Earlier this month, the Federal Deposit Insurance Corporation (FDIC) published a Request for Information (RFI) seeking public comment on issues related to small-dollar lending by FDIC-supervised financial institutions. Specifically, the RFI solicits comments about “consumer demand for small-dollar credit products, the supply of small-dollar credit products currently offered by banks, and whether there are steps the FDIC could take to better enable banks to provide such products to consumers to meet demand.” Comments responsive to the RFI will be accepted for 60 days after publication in the Federal Register.
The FDIC’s RFI on small-dollar lending comes just weeks after the CFPB released a statement “Regarding Payday Rule Reconsideration.” The Bureau announced that it expects to issue proposed rules in January 2019 that will reconsider the Bureau's rule regarding Payday, Vehicle Title, and Certain High-Cost Installment Loans and address the rule's compliance date. The payday rule, originally published in the Federal Register on November 17, 2017 with an effective date of January 16, 2018, has a compliance date of August 19, 2019. Shortly after the Bureau announced its intention to reconsider the rule, industry groups successfully petitioned a federal district court to stay the putative compliance date. The rule’s compliance date is now stayed until further order from the court.
The final payday rule generally requires that lenders conduct an “ability to repay” assessment to determine upfront that borrowers can afford to repay their loans without re-borrowing, and imposes a “debit attempt cutoff” for any short-term loan, balloon-payment loan, or longer-term loan with an annual percentage rate higher than 36 percent that includes authorization for the lender to access the borrower’s checking or prepaid account. The Bureau only plans to propose revisiting the controversial “ability to repay” provisions—and not the payments provisions.

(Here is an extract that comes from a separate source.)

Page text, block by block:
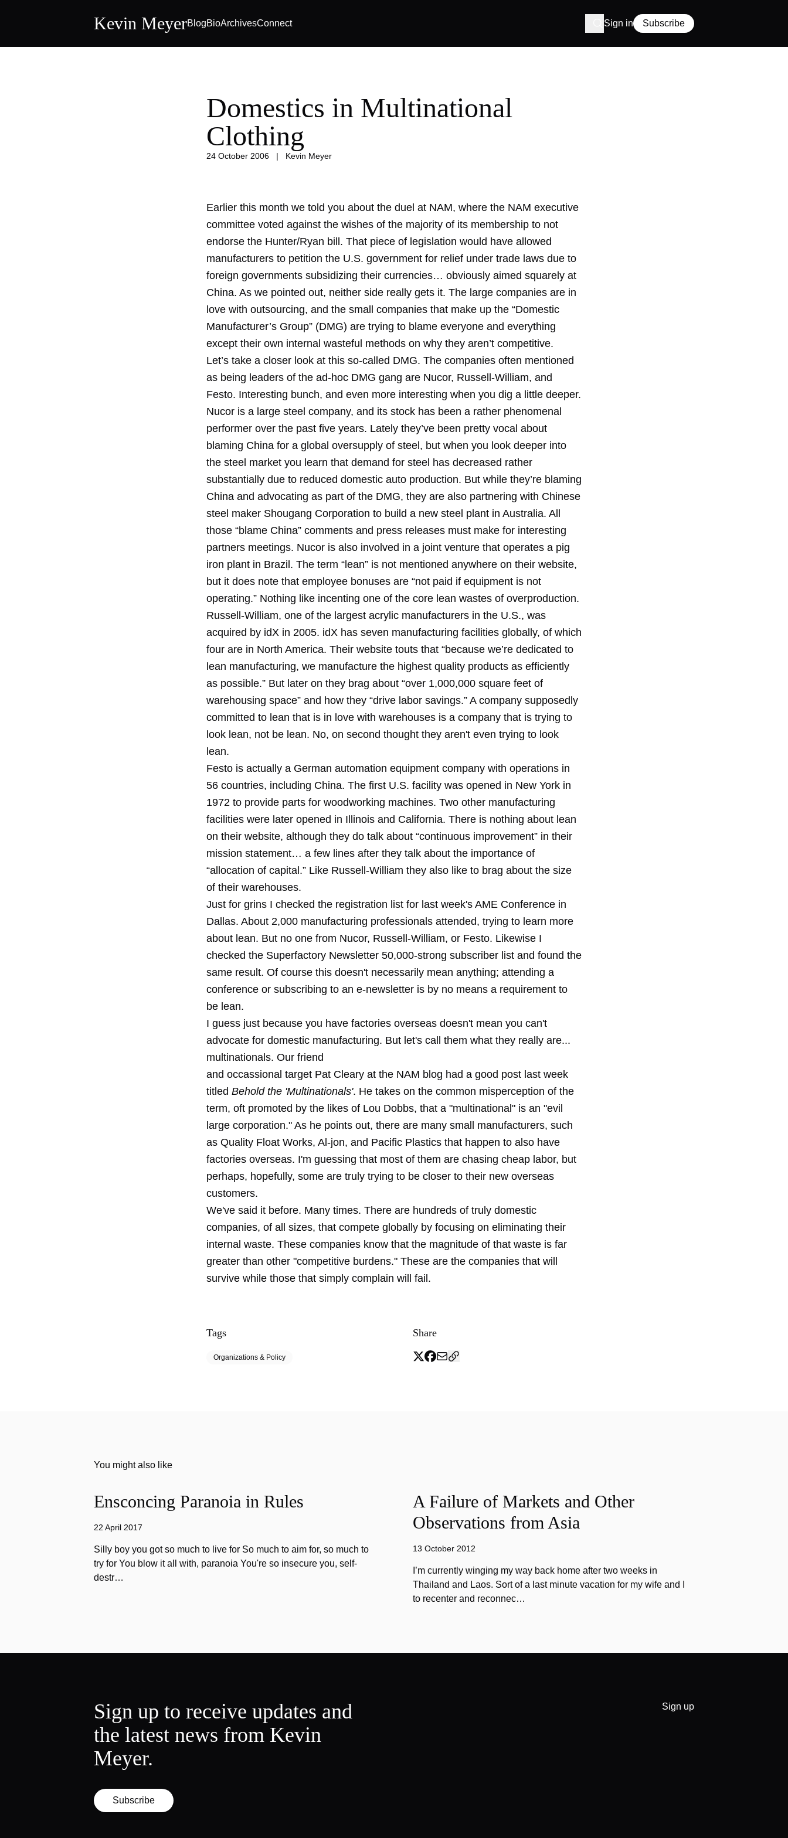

Read together, these announcements from the FDIC and CFPB suggest that federal regulators encourage the issuance of small-dollar credit products. In the FDIC’s RFI, the agency cites to the prevalence of people with good credit behavior without access to necessary small loans; and in the CFPB’s statement, it bemoans the consequences the Payday Rule had on the industry, namely imposing complex underwriting rules that significantly limit lenders’ ability to issue small dollar loans, potentially forcing some lenders out of business.
The FDIC and CFPB are not the only federal agencies concerned with small-dollar lending. When the CFPB submitted its payday rule to the Federal Register in October 2017, the OCC rescinded restrictive guidance regarding deposit advance products, originally published in the Federal Register on November 26, 2013. The OCC explained that continuing the guidance would have subjected national banks and federal savings associations to potentially inconsistent regulatory direction and undue burden as they prepared to implement the requirements of the CFPB’s final payday rule. In May of this year, the OCC issued a bulletin giving national banks and federal savings associations the green light to issue short-term, small-dollar installment loans. This guidance clears the way for national banks to compete with small-dollar lenders. We will continue to monitor activity from all of the relevant federal agencies for updates in small dollar lending.